## What this task involves
Your task is to copy each line of the listing that contains the word "Babel".

## Material for this task

• • •

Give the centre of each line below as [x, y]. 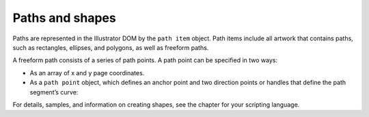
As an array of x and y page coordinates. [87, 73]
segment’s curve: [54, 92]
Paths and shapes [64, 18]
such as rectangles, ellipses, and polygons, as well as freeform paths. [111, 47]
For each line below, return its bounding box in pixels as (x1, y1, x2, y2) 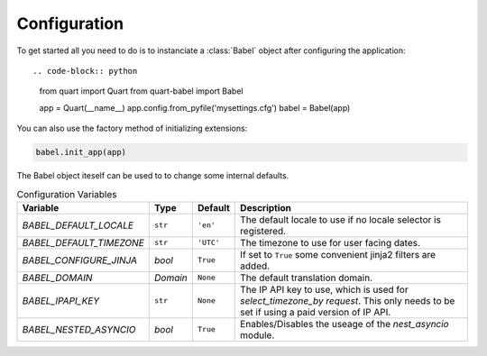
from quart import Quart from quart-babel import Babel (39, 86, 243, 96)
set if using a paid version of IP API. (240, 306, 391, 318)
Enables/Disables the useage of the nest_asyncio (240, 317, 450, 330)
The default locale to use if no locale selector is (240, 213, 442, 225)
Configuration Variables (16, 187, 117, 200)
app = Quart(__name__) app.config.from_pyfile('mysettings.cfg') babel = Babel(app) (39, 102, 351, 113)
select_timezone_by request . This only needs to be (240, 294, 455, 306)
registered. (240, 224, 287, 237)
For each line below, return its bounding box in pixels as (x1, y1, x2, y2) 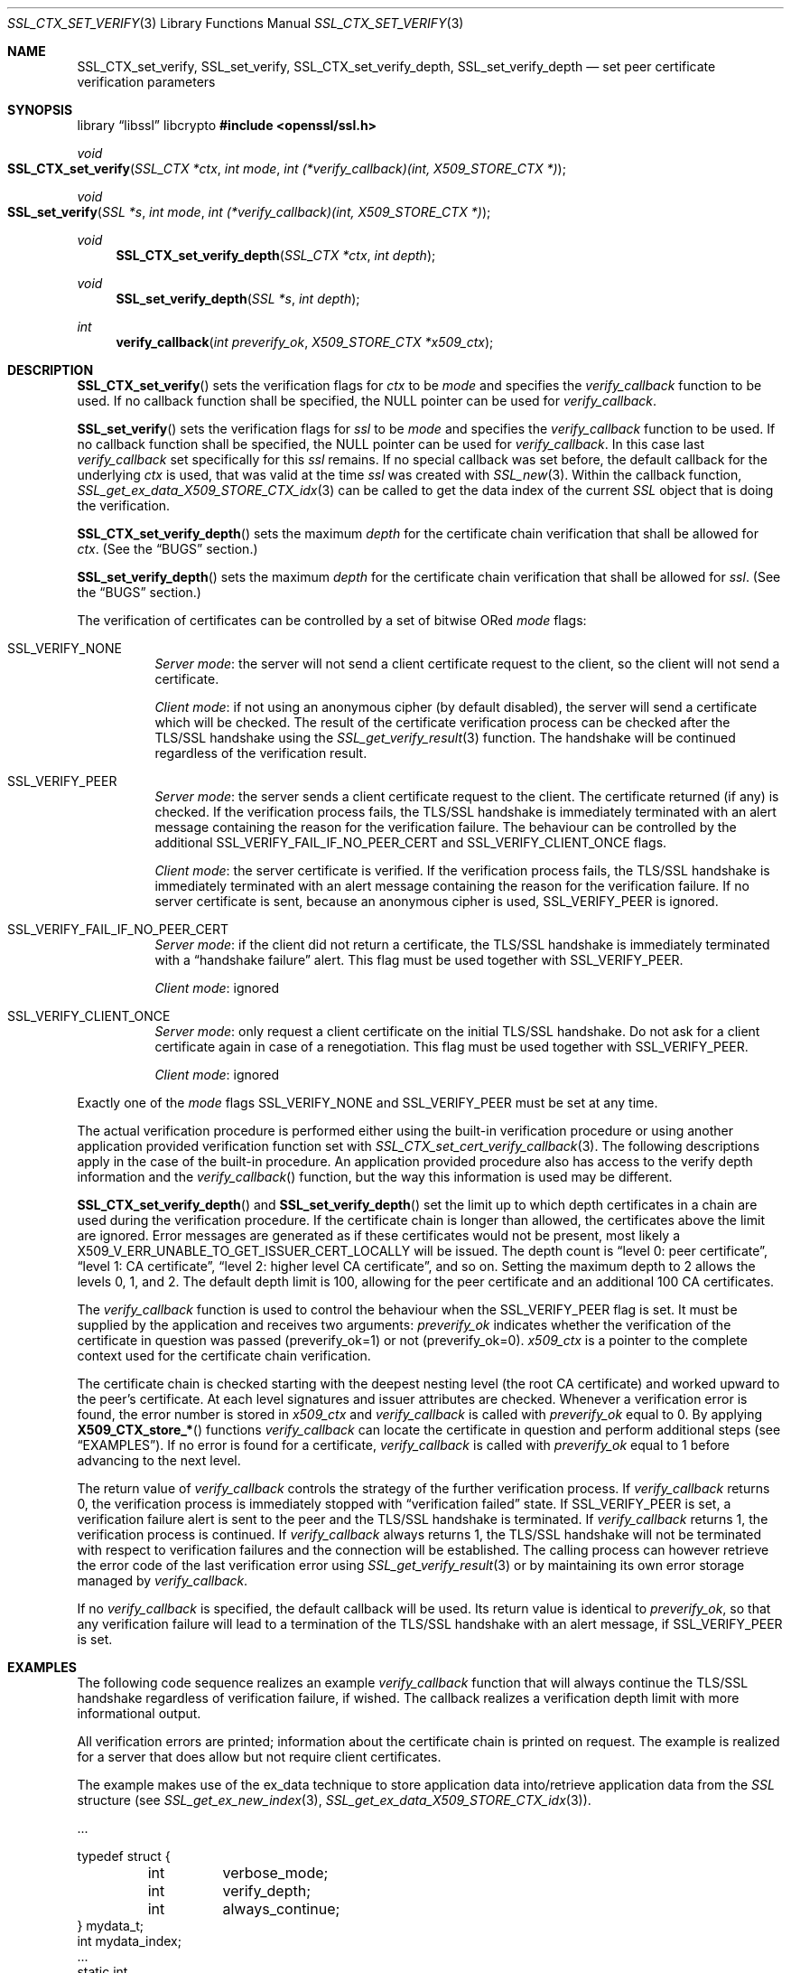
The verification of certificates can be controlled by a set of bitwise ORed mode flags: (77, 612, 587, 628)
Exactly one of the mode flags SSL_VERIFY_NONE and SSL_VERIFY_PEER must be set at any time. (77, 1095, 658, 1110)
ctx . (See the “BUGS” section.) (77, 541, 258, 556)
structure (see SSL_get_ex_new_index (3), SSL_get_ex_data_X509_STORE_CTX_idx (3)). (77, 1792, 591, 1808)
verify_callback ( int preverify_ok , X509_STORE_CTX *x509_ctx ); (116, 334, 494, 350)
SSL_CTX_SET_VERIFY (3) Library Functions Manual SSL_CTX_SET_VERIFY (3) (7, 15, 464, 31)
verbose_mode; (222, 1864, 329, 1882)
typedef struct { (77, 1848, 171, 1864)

• • •

## Task response
from quart import Quart from quart-babel import Babel (39, 86, 243, 96)
app = Quart(__name__) app.config.from_pyfile('mysettings.cfg') babel = Babel(app) (39, 102, 351, 113)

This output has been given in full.